→ **TASK DESCRIPTION**
Begin with the line below holding "BUSINESS & ECONOMICS [31, 32, 165, 48]" and go on through the line holding "Razdoblja unutar antike [92, 151]", duplicating each line exactly and leaving out pictures.

(Extracted records)
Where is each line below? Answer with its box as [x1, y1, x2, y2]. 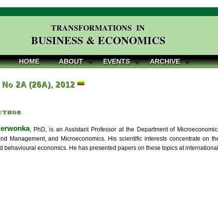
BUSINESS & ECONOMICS [31, 32, 165, 48]
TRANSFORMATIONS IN [51, 22, 145, 33]
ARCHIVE [150, 57, 180, 65]
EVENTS [103, 57, 130, 65]
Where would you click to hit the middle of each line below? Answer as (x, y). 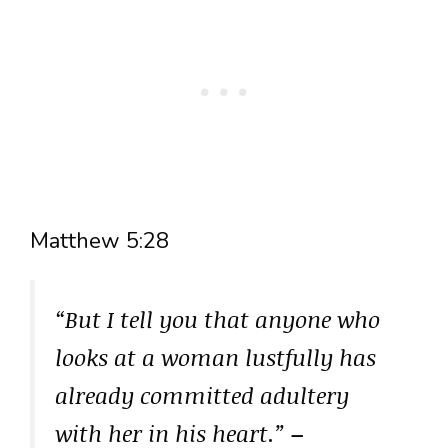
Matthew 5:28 (99, 241)
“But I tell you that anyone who (217, 319)
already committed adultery (202, 395)
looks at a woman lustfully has (215, 357)
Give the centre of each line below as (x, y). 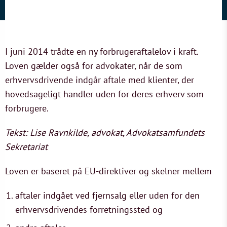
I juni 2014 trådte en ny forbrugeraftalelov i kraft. (102, 51)
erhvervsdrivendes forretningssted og (89, 210)
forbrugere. (27, 108)
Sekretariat (26, 147)
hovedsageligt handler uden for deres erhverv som (104, 94)
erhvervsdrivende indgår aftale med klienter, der (100, 80)
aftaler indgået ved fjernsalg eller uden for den (107, 195)
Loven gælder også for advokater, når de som (94, 66)
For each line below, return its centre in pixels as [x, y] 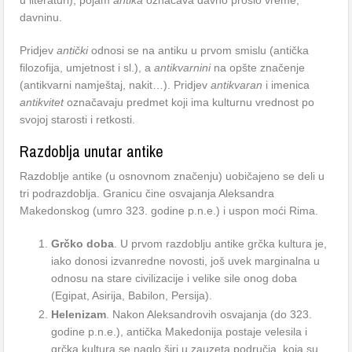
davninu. [41, 17]
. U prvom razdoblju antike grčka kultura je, [221, 244]
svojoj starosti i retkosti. [78, 119]
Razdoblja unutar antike [92, 151]
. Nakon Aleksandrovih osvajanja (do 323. [209, 314]
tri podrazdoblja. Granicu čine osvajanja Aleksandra [147, 193]
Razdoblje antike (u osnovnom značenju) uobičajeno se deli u [172, 176]
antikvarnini [183, 68]

→ **ANSWER TO THE EXERCISE**
BUSINESS & ECONOMICS [31, 32, 165, 48]
TRANSFORMATIONS IN [51, 22, 145, 33]
ARCHIVE [150, 57, 180, 65]
EVENTS [103, 57, 130, 65]
Where would you click to hit the middle of each line below? Answer as (x, y). 
Matthew 5:28 (99, 241)
“But I tell you that anyone who (217, 319)
already committed adultery (202, 395)
looks at a woman lustfully has (215, 357)
Give the centre of each line below as (x, y). 
I juni 2014 trådte en ny forbrugeraftalelov i kraft. (102, 51)
erhvervsdrivendes forretningssted og (89, 210)
forbrugere. (27, 108)
Sekretariat (26, 147)
hovedsageligt handler uden for deres erhverv som (104, 94)
erhvervsdrivende indgår aftale med klienter, der (100, 80)
aftaler indgået ved fjernsalg eller uden for den (107, 195)
Loven gælder også for advokater, når de som (94, 66)
For each line below, return its centre in pixels as [x, y] 
davninu. [41, 17]
. U prvom razdoblju antike grčka kultura je, [221, 244]
svojoj starosti i retkosti. [78, 119]
Razdoblja unutar antike [92, 151]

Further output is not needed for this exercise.